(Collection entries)

■ ■ ■ ■

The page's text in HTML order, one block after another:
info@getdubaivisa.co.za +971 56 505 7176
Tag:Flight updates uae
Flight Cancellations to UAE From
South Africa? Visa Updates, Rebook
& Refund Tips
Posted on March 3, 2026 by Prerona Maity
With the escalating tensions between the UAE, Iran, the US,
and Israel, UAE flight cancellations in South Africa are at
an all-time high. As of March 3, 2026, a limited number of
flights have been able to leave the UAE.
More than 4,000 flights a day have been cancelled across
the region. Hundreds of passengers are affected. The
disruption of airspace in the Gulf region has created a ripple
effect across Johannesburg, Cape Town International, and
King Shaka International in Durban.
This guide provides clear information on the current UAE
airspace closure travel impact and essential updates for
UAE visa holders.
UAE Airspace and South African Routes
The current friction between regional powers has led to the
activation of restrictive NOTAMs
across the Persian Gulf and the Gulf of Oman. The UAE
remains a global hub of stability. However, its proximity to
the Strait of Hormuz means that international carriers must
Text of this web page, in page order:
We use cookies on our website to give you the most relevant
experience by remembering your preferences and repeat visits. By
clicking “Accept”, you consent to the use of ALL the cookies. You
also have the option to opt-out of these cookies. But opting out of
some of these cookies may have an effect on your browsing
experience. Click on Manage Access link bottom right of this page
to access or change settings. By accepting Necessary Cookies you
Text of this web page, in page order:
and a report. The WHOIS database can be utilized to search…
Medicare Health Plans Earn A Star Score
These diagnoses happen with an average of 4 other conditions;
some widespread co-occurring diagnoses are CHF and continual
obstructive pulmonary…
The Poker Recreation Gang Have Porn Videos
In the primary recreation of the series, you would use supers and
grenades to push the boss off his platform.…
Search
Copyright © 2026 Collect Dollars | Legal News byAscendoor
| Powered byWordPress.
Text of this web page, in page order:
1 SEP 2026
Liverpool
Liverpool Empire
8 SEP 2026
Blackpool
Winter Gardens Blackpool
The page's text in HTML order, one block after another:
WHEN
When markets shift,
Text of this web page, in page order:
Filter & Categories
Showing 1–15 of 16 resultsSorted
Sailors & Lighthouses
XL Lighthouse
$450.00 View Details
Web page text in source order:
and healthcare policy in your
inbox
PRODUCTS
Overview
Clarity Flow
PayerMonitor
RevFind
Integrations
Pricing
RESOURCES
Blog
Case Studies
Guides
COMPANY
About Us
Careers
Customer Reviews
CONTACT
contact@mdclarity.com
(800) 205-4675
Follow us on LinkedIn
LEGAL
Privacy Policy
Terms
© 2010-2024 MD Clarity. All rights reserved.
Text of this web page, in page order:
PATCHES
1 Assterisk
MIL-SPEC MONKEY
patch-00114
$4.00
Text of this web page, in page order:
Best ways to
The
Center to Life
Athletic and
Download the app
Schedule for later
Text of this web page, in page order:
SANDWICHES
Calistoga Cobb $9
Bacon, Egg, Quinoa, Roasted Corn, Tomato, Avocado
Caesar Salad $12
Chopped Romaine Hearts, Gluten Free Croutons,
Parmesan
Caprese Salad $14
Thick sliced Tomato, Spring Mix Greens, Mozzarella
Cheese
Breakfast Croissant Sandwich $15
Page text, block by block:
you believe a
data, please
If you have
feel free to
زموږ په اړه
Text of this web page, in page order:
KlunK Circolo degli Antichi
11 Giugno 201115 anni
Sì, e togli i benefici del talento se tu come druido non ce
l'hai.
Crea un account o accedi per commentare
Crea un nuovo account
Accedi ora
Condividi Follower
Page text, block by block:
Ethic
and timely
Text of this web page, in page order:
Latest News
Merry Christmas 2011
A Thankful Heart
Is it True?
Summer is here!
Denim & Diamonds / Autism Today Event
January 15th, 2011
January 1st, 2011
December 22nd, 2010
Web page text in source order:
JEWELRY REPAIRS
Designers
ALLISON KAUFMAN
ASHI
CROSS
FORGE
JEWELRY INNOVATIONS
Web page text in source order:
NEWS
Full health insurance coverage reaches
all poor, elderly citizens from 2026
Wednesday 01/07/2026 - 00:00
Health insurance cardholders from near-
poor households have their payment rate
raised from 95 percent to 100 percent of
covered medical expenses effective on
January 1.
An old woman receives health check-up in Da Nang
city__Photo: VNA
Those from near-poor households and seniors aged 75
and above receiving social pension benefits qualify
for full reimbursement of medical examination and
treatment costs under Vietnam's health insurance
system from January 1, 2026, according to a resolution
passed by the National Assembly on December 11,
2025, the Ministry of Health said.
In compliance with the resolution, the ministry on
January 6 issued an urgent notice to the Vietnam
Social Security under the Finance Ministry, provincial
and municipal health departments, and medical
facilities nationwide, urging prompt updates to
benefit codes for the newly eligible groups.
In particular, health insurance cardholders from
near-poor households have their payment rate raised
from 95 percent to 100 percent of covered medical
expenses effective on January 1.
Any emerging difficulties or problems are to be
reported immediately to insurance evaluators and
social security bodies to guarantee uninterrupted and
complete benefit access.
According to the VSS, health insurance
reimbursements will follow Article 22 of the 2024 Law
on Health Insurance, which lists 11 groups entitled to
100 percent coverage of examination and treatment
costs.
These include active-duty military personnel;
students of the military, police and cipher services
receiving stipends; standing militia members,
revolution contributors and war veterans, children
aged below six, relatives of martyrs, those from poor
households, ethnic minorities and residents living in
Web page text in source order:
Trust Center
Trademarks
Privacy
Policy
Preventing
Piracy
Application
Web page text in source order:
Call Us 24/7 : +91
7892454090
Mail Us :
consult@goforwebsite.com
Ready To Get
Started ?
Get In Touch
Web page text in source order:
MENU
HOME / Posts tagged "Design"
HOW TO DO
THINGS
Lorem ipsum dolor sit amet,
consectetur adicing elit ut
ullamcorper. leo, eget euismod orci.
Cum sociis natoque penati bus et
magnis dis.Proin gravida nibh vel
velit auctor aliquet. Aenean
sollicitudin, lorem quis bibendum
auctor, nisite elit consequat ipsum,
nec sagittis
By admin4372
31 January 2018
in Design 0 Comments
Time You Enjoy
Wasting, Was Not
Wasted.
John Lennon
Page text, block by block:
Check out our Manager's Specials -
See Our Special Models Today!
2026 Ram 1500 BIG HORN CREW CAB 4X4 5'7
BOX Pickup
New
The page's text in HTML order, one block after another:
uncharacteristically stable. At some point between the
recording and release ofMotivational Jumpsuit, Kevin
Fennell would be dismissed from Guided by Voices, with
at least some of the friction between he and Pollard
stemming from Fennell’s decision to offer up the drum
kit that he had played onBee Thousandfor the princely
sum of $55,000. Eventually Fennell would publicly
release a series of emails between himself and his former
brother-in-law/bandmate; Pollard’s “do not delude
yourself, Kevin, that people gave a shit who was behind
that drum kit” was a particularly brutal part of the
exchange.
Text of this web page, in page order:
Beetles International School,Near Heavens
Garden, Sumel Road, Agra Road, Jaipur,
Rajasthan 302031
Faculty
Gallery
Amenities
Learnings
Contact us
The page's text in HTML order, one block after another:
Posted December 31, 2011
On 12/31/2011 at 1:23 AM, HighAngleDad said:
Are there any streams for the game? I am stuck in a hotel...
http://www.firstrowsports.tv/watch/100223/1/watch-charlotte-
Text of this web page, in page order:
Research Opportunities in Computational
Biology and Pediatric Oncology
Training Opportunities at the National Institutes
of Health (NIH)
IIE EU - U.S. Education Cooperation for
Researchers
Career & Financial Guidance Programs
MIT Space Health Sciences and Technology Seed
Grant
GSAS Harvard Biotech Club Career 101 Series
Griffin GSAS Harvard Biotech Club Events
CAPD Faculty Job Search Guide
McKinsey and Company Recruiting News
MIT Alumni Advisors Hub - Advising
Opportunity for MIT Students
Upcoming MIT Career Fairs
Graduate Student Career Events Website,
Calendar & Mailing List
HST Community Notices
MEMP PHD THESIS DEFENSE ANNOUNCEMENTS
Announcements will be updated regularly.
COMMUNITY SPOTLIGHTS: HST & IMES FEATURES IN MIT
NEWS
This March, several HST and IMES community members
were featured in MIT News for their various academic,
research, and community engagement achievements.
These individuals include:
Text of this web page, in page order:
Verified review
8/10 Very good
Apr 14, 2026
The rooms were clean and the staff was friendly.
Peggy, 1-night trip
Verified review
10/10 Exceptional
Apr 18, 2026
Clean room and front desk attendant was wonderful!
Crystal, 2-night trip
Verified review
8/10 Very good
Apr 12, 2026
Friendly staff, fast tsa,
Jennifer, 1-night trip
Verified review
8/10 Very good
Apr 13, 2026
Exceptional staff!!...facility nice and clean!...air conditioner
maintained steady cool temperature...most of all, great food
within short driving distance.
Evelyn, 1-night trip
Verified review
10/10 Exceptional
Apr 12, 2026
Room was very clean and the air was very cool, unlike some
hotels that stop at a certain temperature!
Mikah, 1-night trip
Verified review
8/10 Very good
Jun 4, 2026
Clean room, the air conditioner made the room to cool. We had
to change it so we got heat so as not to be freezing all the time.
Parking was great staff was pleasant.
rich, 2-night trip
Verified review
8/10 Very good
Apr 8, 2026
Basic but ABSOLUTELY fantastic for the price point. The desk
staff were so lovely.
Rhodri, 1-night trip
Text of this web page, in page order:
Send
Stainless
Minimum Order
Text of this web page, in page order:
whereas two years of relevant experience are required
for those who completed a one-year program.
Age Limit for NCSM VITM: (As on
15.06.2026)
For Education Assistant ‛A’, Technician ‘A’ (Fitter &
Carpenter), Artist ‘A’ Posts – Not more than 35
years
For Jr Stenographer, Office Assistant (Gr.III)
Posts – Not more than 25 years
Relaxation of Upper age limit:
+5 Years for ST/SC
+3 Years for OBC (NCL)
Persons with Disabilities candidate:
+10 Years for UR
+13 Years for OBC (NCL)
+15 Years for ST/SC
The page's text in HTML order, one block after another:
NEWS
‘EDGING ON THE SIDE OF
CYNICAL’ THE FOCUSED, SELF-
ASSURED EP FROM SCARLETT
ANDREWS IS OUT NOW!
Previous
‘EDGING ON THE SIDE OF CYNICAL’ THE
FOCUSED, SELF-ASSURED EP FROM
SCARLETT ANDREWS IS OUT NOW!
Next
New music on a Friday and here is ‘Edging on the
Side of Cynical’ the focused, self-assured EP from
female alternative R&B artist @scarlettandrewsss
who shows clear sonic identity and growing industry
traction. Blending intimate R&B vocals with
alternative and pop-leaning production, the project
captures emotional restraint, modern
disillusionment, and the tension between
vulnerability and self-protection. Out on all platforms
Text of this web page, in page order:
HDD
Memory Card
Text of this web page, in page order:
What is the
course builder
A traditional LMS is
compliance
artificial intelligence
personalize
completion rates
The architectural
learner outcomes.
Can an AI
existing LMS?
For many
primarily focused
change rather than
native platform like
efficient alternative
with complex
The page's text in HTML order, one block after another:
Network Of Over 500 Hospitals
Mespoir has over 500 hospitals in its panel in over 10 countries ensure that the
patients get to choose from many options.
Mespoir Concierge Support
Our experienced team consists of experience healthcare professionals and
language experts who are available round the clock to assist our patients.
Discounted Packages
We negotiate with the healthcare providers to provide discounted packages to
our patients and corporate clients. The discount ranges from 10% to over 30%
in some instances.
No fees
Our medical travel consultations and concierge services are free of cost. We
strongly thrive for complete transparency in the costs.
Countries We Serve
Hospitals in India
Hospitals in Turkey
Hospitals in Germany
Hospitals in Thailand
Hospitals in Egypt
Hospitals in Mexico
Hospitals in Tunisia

■ ■ ■ ■

- _Activity_: The response must consist solely of the lines from the first line of the entries through the line containing "an all-time high.", repeated exactly.

- _Solution to the problem_:
The page's text in HTML order, one block after another:
info@getdubaivisa.co.za +971 56 505 7176
Tag:Flight updates uae
Flight Cancellations to UAE From
South Africa? Visa Updates, Rebook
& Refund Tips
Posted on March 3, 2026 by Prerona Maity
With the escalating tensions between the UAE, Iran, the US,
and Israel, UAE flight cancellations in South Africa are at
an all-time high. As of March 3, 2026, a limited number of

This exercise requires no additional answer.